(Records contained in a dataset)
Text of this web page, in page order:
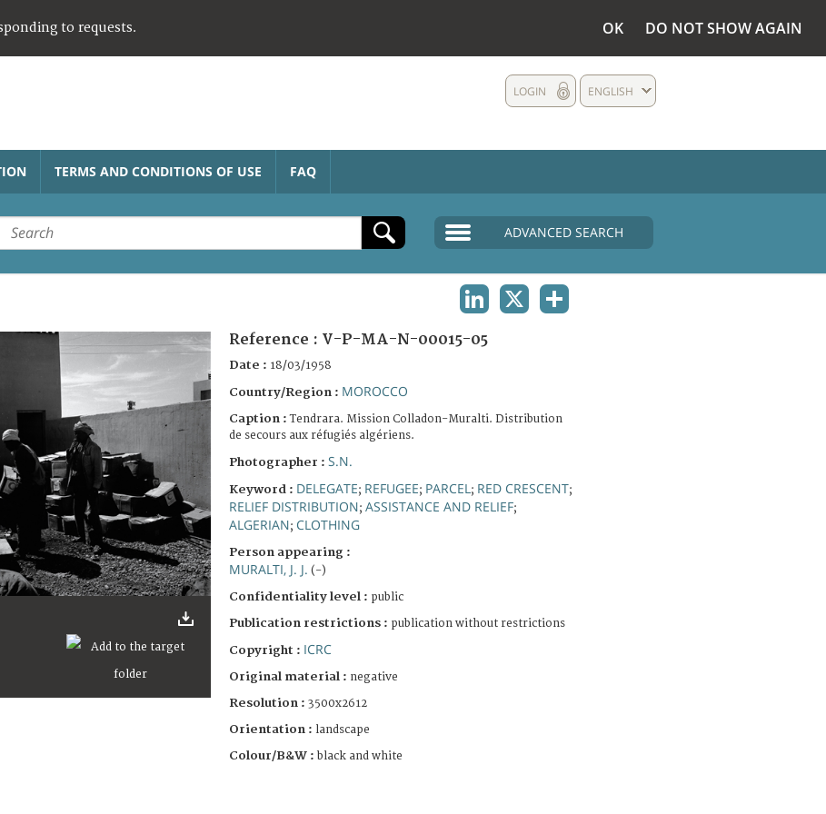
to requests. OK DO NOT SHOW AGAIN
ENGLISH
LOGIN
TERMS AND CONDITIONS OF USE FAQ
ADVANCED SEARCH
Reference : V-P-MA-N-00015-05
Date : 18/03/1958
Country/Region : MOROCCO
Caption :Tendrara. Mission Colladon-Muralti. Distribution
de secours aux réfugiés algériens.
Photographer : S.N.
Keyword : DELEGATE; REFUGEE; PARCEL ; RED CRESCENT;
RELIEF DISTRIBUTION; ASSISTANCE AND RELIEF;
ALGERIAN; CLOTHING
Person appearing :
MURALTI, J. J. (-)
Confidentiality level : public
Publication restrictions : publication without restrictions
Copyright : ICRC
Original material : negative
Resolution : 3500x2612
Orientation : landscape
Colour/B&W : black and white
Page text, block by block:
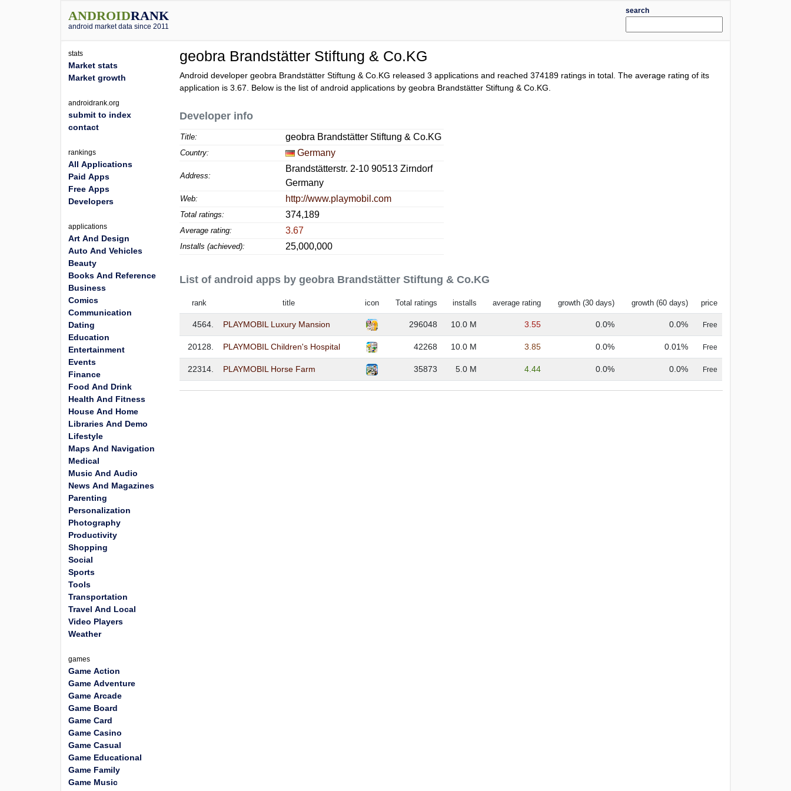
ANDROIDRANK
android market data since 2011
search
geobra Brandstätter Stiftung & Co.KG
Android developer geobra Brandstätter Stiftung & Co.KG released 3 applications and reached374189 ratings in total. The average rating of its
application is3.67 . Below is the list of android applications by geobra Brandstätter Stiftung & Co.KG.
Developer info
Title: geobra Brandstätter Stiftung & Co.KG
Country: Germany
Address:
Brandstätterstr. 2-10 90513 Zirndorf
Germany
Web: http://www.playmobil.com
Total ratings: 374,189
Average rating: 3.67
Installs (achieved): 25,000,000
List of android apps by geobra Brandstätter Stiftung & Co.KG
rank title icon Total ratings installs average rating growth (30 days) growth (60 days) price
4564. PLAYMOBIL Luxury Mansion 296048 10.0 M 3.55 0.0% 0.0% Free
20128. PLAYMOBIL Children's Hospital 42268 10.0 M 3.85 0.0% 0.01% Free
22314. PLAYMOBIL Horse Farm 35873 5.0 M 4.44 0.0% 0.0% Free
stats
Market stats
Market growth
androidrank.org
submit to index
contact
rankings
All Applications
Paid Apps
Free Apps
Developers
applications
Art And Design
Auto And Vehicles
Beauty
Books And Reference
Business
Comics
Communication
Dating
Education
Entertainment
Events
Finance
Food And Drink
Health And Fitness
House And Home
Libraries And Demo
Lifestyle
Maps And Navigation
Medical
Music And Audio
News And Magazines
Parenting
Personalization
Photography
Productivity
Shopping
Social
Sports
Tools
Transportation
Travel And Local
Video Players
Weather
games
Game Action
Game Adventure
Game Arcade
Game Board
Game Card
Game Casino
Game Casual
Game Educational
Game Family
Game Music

What you should do =>
Would you please copy exactly the part of the entries above that begins at the line containing "Reference : V-P-MA-N-00015-05" and ends at the line containing "Colour/B&W : black and white", both lines included?

Answer to this task =>
Reference : V-P-MA-N-00015-05
Date : 18/03/1958
Country/Region : MOROCCO
Caption :Tendrara. Mission Colladon-Muralti. Distribution
de secours aux réfugiés algériens.
Photographer : S.N.
Keyword : DELEGATE; REFUGEE; PARCEL ; RED CRESCENT;
RELIEF DISTRIBUTION; ASSISTANCE AND RELIEF;
ALGERIAN; CLOTHING
Person appearing :
MURALTI, J. J. (-)
Confidentiality level : public
Publication restrictions : publication without restrictions
Copyright : ICRC
Original material : negative
Resolution : 3500x2612
Orientation : landscape
Colour/B&W : black and white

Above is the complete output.